Há quem defenda que o Maio 68 começou em Fevereiro. Porquê? Três meses antes, a 14 de Fevereiro, milhares de pessoas dirigiram-se ao Palácio de Chaillot – sede da Cinématheque Française – para protestar contra a demissão do seu director, Henri Langlois. Nessa multidão encontravam-se, entre outros, Jean luc Godard, François Truffaut, Catherine Deneuve e Jeanne Moreau. A manifestação foi reprimida pela Polícia. O autor desta demissão, por alegadas deficiências financeiras – argumento velhíssimo, como se vê –, foi o então ministro da Cultura André Malraux, esse mesmo.

“Mas quem é esse Henri Langlois?”, perguntou De Gaulle ao seu ministro, após todo este rebuliço.

Henri Langlois era o director da cinemateca francesa desde o seu início, a 9 de Setembro de 1936. É esta cinemateca que vai ser a “mãe” de todas as cinematecas do Mundo. O seu fim era “conservar e difundir os filmes de reportório”. A associação de Langlois era originária de um “Groupement des intérets français en Espagne”, cujo fim era “recensear os interesses franceses em Espanha, assim como a sua protecção e eventual salvaguarda”. Os acontecimentos em Espanha, a guerra civil para ser mais correcto, só fizeram nascer vocações revolucionárias.

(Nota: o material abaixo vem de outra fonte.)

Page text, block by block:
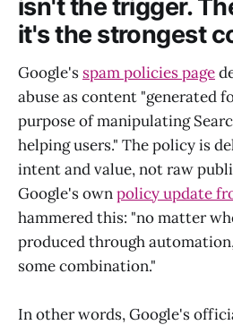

A cinemateca não surgiu de uma colecção previamente constituída, mesmo privada, mas de um cineclube. Langlois era igualmente um coleccionador de tudo o que dizia respeito ao cinema.

Provavelmente era o primeiro e o maior coleccionador de todos os directores de cinematecas ou de arquivos de filmes. E o que distinguiu durante muitos anos a cinemateca francesa das outras foi a estreita dependência entre uma colecção e a sua programação.

Para Langlois, todo o documento, todo o filme conservado, deve ser mostrado. Mostrar um documento e projectar um filme foram para Langlois actos públicos.

É a criação da cinemateca que decreta por um golpe jurídico – uma declaração de associação e a sua publicação no Journal Officiel, de 8 de Junho de 1936 – que os filmes são obras de arte, de “reportório”, e que o cinema é uma coisa preciosa que se deve conservar.

Foi a favor deste homem que se insurgiu toda aquela gente, naquele final de tarde chuvoso. Os protestos tiveram o apoio do jornal Combat, como não podia deixar de ser, da revista Cahiers du Cinéma, que receberam apoios de diversas personalidades ligadas ao cinema, além dos anteriormente nomeados: Abel Gance, Alain Resnais, Joseph Losey, Roberto Rosselini, Nicholas Ray, Erich von Stroheim, Charles Chaplin, Luchino Visconti, etc., etc..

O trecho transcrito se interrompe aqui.